This CAREER project aims to advance understanding and predictive capability of sediment transport processes occurring in the swash zone through laboratory and field efforts using a new measurement device for sediment transport in the bedload layer (very near the at-rest bed level). The swash zone is the area near the shoreline where wave-driven flows alternately wash up and down the beach face and ultimately expend their energy. Thus, swash processes are one of the fundamental mechanisms by which coastal morphological change happens (e.g. shoreline response to changing sea level). With much of the population living near the coastline, global sea levels rising at a rate of 3 mm/yr over the last decade (IPPC WGII, 2007) and nearly 85% of sandy U.S. coastlines eroding (Thornton et al., 2000), there is a real societal demand for better understanding of these proceses. Current predictive models are extremely limited by their inability to accurately characterize the significance of bedload transport. This limitation is primarily due to the fact that no reliable measurements of time-dependent bedload transport exist, even though time-integrated trap data demonstrates that bedload is often the dominant transport mode (Horn and Mason, 1994).

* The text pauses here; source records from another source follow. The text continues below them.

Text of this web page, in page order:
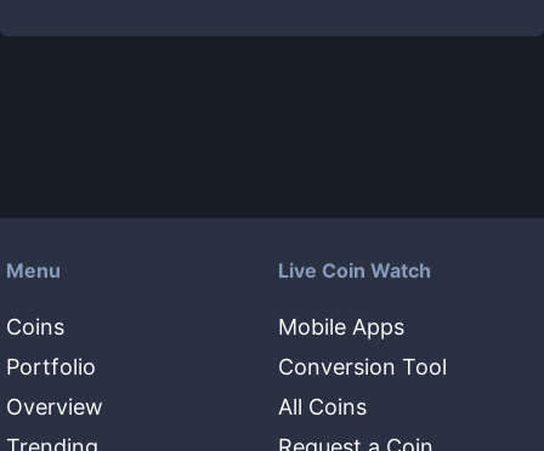
Menu
Coins
Portfolio
Overview
Live Coin Watch
Mobile Apps
Conversion Tool
All Coins

This project will approach the difficult task of quantifying swash-zone bedload transport with the following steps:
(1) test and use a novel bedload sensor to obtain elusive bedload measurements in the swash zone; (2) quantify the relative importance of bedload and suspended load as a function of beach slope, wave conditions and swash phase to develop new sediment transport formulations; (3) investigate the role of sediment advection and exchange across the surf/swash boundary in the swash-zone sediment transport signal; and (4) utilize laboratory and field data to reliably parameterize swash-zone sediment transport.

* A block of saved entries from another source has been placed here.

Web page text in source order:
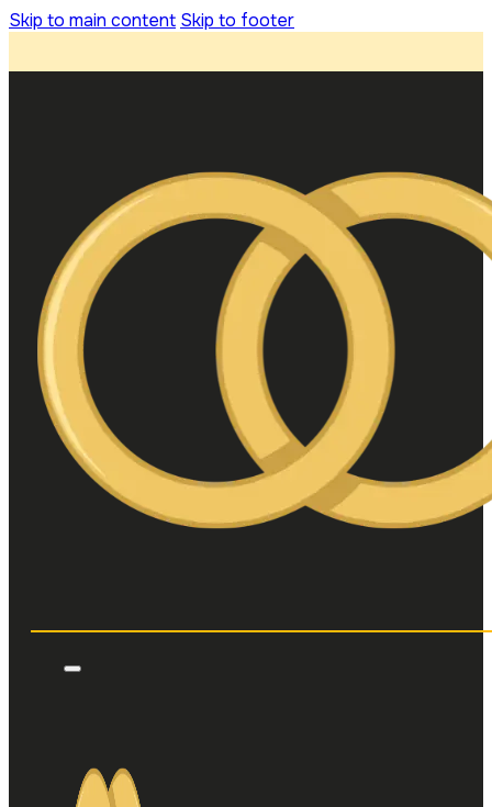
Skip to main content Skip to footer
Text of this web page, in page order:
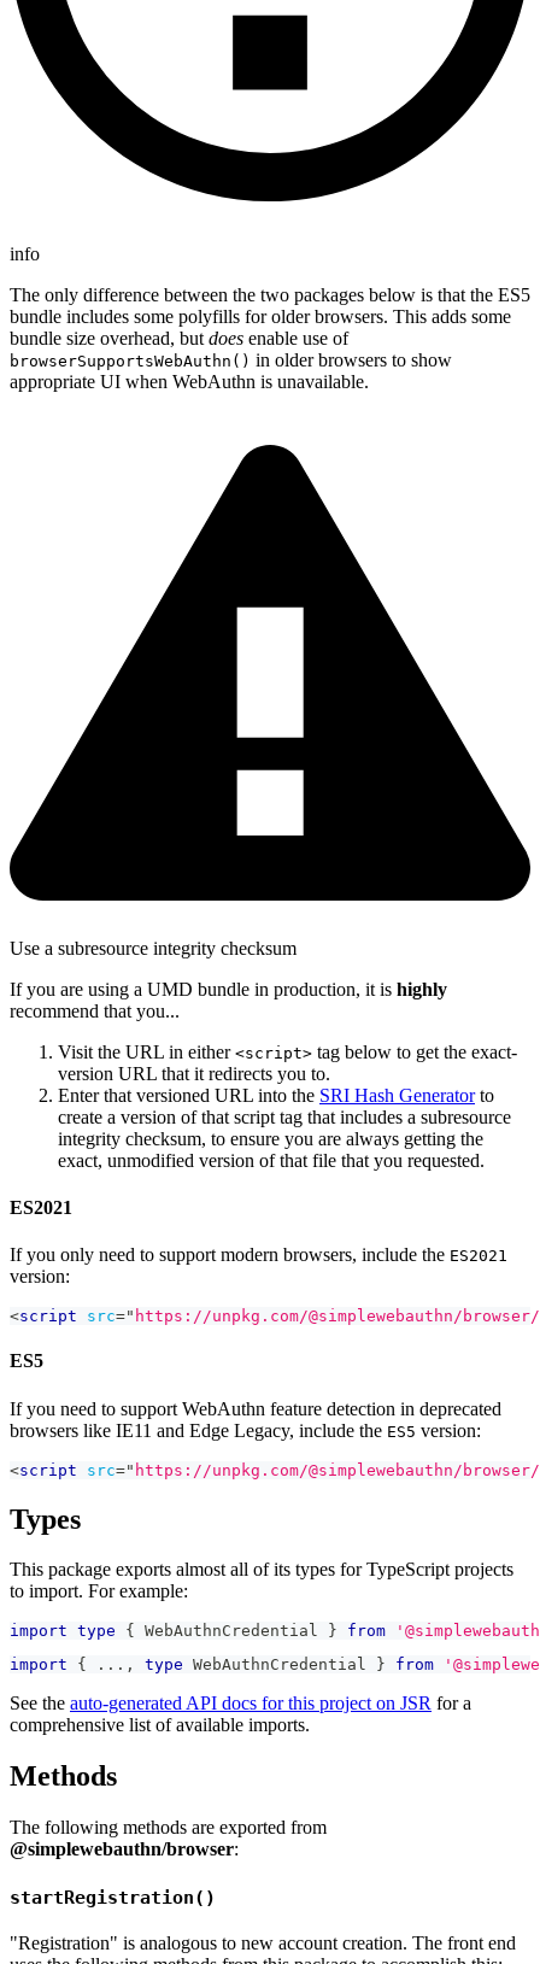
info
The only difference between the two packages below is that the ES5
bundle includes some polyfills for older browsers. This adds some
bundle size overhead, but does enable use of
browserSupportsWebAuthn() in older browsers to show
appropriate UI when WebAuthn is unavailable.
Use a subresource integrity checksum
If you are using a UMD bundle in production, it is highly
recommend that you...
Visit the URL in either <script> tag below to get the exact-
version URL that it redirects you to.
Enter that versioned URL into the SRI Hash Generatorto
create a version of that script tag that includes a subresource
integrity checksum, to ensure you are always getting the
exact, unmodified version of that file that you requested.
ES2021
If you only need to support modern browsers, include the ES2021
version:
<script src=" https://unpkg.com/@simplewebauthn/
ES5
If you need to support WebAuthn feature detection in deprecated
browsers like IE11 and Edge Legacy, include the ES5 version:
<script src=" https://unpkg.com/@simplewebauthn/
Types
This package exports almost all of its types for TypeScript projects
to import. For example:
import type { WebAuthnCredential } from
import
{ ... , type WebAuthnCredential } from
See the auto-generated API docs for this project on JSR for a
comprehensive list of available imports.
Methods
The following methods are exported from
@simplewebauthn/browser:
startRegistration()
"Registration" is analogous to new account creation. The front end

The result will be an improved understanding of the role of bedload transport in reshaping the beach face leading to enhanced predictions of coastal morphologic change and the design of more effective and economical mitigation procedures.
Broader Impacts: This study will broaden understanding of the physics of coastal sediment transport and will lead to significant improvement in the ability to predict coastal phenomena such as beach erosion and beach nourishment performance. More generally, the measurement techniques and data sets will greatly improve scientific understanding of particle-laden boundary layer processes that are of broad interest in the area of fluid mechanics. Research results will be disseminated to engineers and lay people through integrated and ongoing outreach activities. The University of Delaware's Engineering Outreach Office, local school teachers and education curriculum experts will collaborate and assist in initiating the "beach in a classroom" outreach program for high school students and teacher training workshops using a 16-foot portable wave flume. The study will support a minority undergraduate summer intern in performing research side-by-side with faculty and graduate students. Recruitment for the internship will be conducted at nearby HBCU's through collaboration with the NSF-sponsored LSAMP Program.